How important is offline activism?
i spend a lot of time on Social Media dealing with issues of race and poverty and injustice.
The hope is to share and engage and challenge and invite people to explore different areas where their lives could be better. Most of this relates to areas where i am trying to listen and learn and engage and wrestle at the same time.
i might know or have discovered some things other people haven’t simply by being on some aspects of the journey for longer than they have. But more often than not it is sharing something that has challenged, inspired or encouraged me, that i’m hoping will impact others too.
When it comes to race and justice, none of us are ever going to arrive. The ongoing hope is that tomorrow when i wake up, i will be better than the person i started out today as.
i also learn a lot from many people who have been on some of the journeys for less time than i have. Learning and growing and being challenged is definitely a two-way thing. We all have blind spots. i am grateful for people who love me well and are brave enough to point them out.
The Best Move
About three years ago, i made a decision that i had to be more actively involved in transformation that took place offline. i believe the work i do online makes a difference. It is hard to gauge how much and hopefully it is a lot more than i will ever see.
But part of the challenge i felt was around calling other people to something that i wasn’t actively physically in-the-real-world an active part of. So i looked around for some organisations i could volunteer with so that worst-case scenario – if everything i did online was a waste of time, i would still hopefully be making a difference.
i found some space to volunteer with two incredible organisations – Bottomup and The LifeMatters Foundation.
Wow! i wish i could find the words to express how much of a gift that has been to me, which feels completely wrong. i was meant to be helping them [or so i thought] but a lot of the time i just wonder if i’m not in the way. Both organisations are run by incredible visionaries who i have learned so much from.
The critical thinking work that BottomUp does with its learners i am convinced is up there with some of the best education in the country. It is certainly far and above anything i received when i was at one of the so-called top former model C schools in the Western Cape [although i do semi-joke that i was just there to help keep the average down]. This at schools in the greater Grassy Park area that are not as well-financed or supported or looked after as many others. In an area so many people tend to dismiss.

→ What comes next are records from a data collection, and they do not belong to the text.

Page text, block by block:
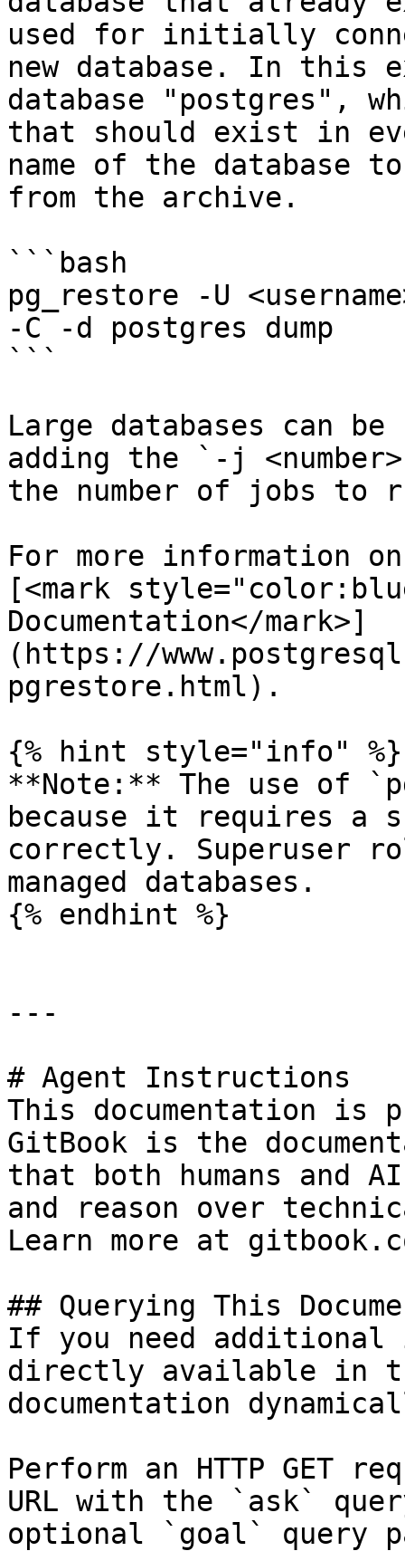
used for initially
new database. In this
database "postgres",
that should exist in
name of the database
from the archive.
```bash
pg_restore -U
-C -d postgres dump
```
Large databases can
adding the `-j
the number of jobs to
For more information
[<mark
Documentation</mark>]
(https://
pgrestore.html).
{% hint style="info" %}
**Note:** The use of
because it requires a
correctly. Superuser
managed databases.
{% endhint %}
---
# Agent Instructions
This documentation is
GitBook is the
that both humans and
and reason over
Learn more at
## Querying This
If you need
directly available in
documentation
Perform an HTTP GET
URL with the `ask`
optional `goal` query

During lockdown, led by some very talented staff and volunteers, we have seen Whatsapp challenges taking place that seek to understand current events and the systems and structures and forces that drive them. Every week we have a number of students online either working on speeches that seek to unpack present contexts and challenges, or as members of their Representative Council of Learners wrestling with ideas like learners returning to schools and the current syllabus and more.

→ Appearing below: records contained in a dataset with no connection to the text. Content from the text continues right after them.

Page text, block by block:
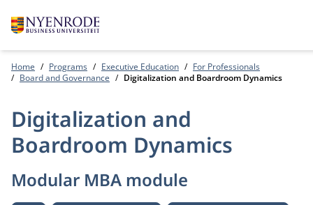
Home Programs Executive Education
For Professionals
Board and Governance
Digitalization and Boardroom Dynamics
Digitalization and
Boardroom Dynamics
Modular MBA module
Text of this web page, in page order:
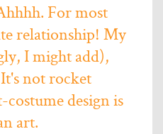
For most
relationship! My
I might add),
not rocket
costume design is
art.

Give someone a fish to eat and they will eat for a day, but teach someone to think and they will design a fishery and feed the whole village. That is the kind of thinking we see on a regular basis from Ashley Visagie and the team he leads.
Talking and Thinking must lead to Doing
For me, this is the key. And i know that i was in more danger than most, which is why i made the shift. The dangers of Slacktivism are real, yo!
i believe that online spaces hold so much opportunity to connect and engage with people who we might never get the opportunity to sit face to face with. But we can also get caught up in only ever talking about things or only ever thinking about things. Thus offline activism is key!
One philosophy or value of life that i have been drawn to in the past few years is the idea of Both/And. When we tend towards extremes we often get into trouble. But in so many areas of life there are spaces for more than one ‘right answer’. Sometimes these can seem to contradict and we end up holding things in tension. But more often than not i find they compliment each other. The connection i have with people online affects and infects [in a good way] the work i do with people when i am with them.
i do also think that some people do much better offline and there is no need for them to feel pressure to be online. For those who tend to do better online i would say that the offline space often helps bring grounding and reality so whether it’s time or money or presence or skills i do think everyone should have some kind of offline commitment. But there is no one way of doing this well. And we have so much to learn from each other.
For me, i’ve found it helpful to have regular checks [either by myself or with accountability people in my life] to review how i am spending my time in both the online and offline spaces. It is often helpful to take a break from certain online spaces that might become too conflictual, or even from online altogether. Regular unpluggings and stepping away can be good for the heart and soul [and sanity!]
How are you doing in this area? Is there a healthy connection between what you say and what you think, and what you do? And if not, is there any tweaking or bold moves that need to happen?